We have a love that's not as patient as yours was
Still we do love now and then.
Did you ever know loneliness?
Did you ever know need?
Do you remember just how long a night can get?
When you are barely holding on
And your friends fall asleep
And don't see the blood that's running in your sweat.
Will those who mourn be left uncomforted
While you're up there just playing hard to get?

And I know you bore our sorrows.
And I know you feel our pain.
And I know it would not hurt any less
Even if it could be explained.
And I know that I am only lashing out
At the One who loves me most.
And after I figured this, somehow
All I really need to know....

Is if you who live in eternity
Hear the prayers of those of us who live in time?
We can't see what's ahead
And we can not get free of what we've left behind.
I'm reeling from these voices that keep screaming in my ears
All the words of shame and doubt, blame and regret.
I can't see how you're leading me unless you've led me here
Where I'm lost enough to let myself be led
And so you've been here all along I guess
It's just your ways and you are just plain hard to get.
I think this song has many fine, lamenting elements.  Written in that dense, informal style so characteristic of Rich Mullins, it expresses fear, frustration, abandonment, doubt.  Yet it is shot through with statements of faith, with the recognition of Jesus' sympathy with our suffering, and submission to his love and leading.

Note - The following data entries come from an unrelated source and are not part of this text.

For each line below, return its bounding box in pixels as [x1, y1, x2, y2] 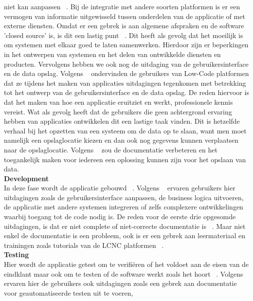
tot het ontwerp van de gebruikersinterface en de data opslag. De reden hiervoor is [4, 87, 249, 97]
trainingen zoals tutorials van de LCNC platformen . [4, 240, 164, 250]
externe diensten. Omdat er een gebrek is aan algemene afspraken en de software [4, 20, 244, 31]
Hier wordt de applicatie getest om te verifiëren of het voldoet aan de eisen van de [4, 259, 249, 269]
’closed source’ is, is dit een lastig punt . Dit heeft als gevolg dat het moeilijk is [4, 30, 243, 40]
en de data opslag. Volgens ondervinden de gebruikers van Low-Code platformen [4, 68, 249, 78]
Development [4, 173, 49, 183]
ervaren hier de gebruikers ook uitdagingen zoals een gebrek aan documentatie [4, 278, 237, 288]

However, at the same time, it is uncomfortable.  It says things that I know are unworthy of God, and ends with a sort of hopeful resignation.  Rather reminiscent of some of the lament Psalms.  Perhaps, just the sort of thing a miserable Christian could sing.

Wednesday, September 21, 2005

Reformation and Conversation

Although I've been thoroughly Reformed in my beliefs for years, I'm a recent arrival to Reformed churches.  For the last decade, my family and I had been deeply ensconced in the Christian and Missionary Alliance.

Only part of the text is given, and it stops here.